NAME¶
Regexp::Common::comment -- provide regexes for comments.
SYNOPSIS¶
use Regexp::Common qw /comment/;
while (<>) {
/$RE{comment}{C}/ and print "Contains a C comment\n";
/$RE{comment}{C++}/ and print "Contains a C++ comment\n";
/$RE{comment}{PHP}/ and print "Contains a PHP comment\n";
/$RE{comment}{Java}/ and print "Contains a Java comment\n";
/$RE{comment}{Perl}/ and print "Contains a Perl comment\n";
/$RE{comment}{awk}/ and print "Contains an awk comment\n";
/$RE{comment}{HTML}/ and print "Contains an HTML comment\n";
}
use Regexp::Common qw /comment RE_comment_HTML/;
while (<>) {
$_ =~ RE_comment_HTML() and print "Contains an HTML comment\n";
}
DESCRIPTION¶
Please consult the manual of Regexp::Common for a general description of the
works of this interface.
Do not use this module directly, but load it via
Regexp::Common.
This modules gives you regular expressions for comments in various languages.
THE LANGUAGES¶
Below, the comments of each of the languages are described. The patterns are
available as $RE{comment}{
LANG}, foreach language
LANG. Some
languages have variants; it's described at the individual languages how to get
the patterns for the variants.

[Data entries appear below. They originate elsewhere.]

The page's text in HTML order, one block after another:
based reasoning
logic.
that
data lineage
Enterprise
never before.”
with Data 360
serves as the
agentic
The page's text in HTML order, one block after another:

Unless mentioned otherwise, "{-keep}"
sets $1, $2, $3 and $4 to the entire comment, the opening marker, the content
of the comment, and the closing marker (for many languages, the latter is a
newline) respectively.
- ABC
- Comments in ABC start with a backslash
("\"), and last till the end of the line. See
<http://homepages.cwi.nl/%7Esteven/abc/>.
- Ada
- Comments in Ada start with "--", and last
till the end of the line.
- Advisor
- Advisor is a language used by the HP product
glance. Comments for this language start with either "#"

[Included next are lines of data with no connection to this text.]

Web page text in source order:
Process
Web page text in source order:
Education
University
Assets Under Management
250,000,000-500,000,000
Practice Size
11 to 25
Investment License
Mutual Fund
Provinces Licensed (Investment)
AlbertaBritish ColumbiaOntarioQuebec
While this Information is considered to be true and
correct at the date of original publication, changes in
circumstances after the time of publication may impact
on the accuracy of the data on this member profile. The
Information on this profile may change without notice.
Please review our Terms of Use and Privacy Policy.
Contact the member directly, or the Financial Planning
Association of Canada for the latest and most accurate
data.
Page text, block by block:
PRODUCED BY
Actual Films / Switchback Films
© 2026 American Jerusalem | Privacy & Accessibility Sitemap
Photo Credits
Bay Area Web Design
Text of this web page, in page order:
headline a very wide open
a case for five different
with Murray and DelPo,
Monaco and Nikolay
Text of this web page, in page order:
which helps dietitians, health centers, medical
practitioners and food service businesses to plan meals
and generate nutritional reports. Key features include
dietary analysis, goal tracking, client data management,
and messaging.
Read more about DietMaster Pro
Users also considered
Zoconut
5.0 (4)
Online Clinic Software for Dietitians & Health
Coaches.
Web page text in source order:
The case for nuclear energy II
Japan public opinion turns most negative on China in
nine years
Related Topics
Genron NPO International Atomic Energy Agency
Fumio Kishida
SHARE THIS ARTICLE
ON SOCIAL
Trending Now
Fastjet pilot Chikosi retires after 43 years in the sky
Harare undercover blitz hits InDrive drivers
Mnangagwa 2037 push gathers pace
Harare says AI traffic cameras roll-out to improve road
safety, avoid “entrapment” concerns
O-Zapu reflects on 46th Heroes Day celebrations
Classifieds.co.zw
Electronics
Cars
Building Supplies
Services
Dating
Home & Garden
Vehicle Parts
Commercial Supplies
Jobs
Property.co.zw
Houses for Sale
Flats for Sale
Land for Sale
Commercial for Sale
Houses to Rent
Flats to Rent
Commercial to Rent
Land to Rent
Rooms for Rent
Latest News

or "//", and last till the end of the line.
- Advsys
- Comments for the Advsys language start with
";" and last till the end of the line. See also
<http://www.wurb.com/if/devsys/12>.
- Alan
- Alan comments start with "--", and last
till the end of the line. See also
<http://w1.132.telia.com/~u13207378/alan/manual/alanTOC.html>.
- Algol 60
- Comments in the Algol 60 language start with the
keyword "comment", and end with a ";". See
<http://www.masswerk.at/algol60/report.htm>.
- Algol 68
- In Algol 68, comments are either delimited by
"#", or by one of the keywords "co" or
"comment". The keywords should not be part of another word. See
http://westein.arb-phys.uni-dortmund.de/~wb/a68s.txt
<http://westein.arb-phys.uni-dortmund.de/~wb/a68s.txt>. With
"{-keep}", only $1 will be set, returning the entire
comment.
- ALPACA
- The ALPACA language has comments starting with
"/*" and ending with "*/".
- awk
- The awk programming language uses comments that
start with "#" and end at the end of the line.
- B
- The B language has comments starting with
"/*" and ending with "*/".
- BASIC
- There are various forms of BASIC around. Currently, we only
support the variant supported by mvEnterprise, whose pattern is
available as $RE{comment}{BASIC}{mvEnterprise}. Comments in this language
start with a "!", a "*" or the keyword
"REM", and end till the end of the line. See
<http://www.rainingdata.com/products/beta/docs/mve/50/ReferenceManual/Basic.pdf>.
- Beatnik
- The esotoric language Beatnik only uses words
consisting of letters. Words are scored according to the rules of
Scrabble. Words scoring less than 5 points, or 18 points or more are
considered comments (although the compiler might mock at you if you score
less than 5 points). Regardless whether "{-keep}", $1 will be
set, and set to the entire comment. This pattern requires perl
5.8.0 or newer.
- beta-Juliet
- The beta-Juliet programming language has comments
that start with "//" and that continue till the end of the line.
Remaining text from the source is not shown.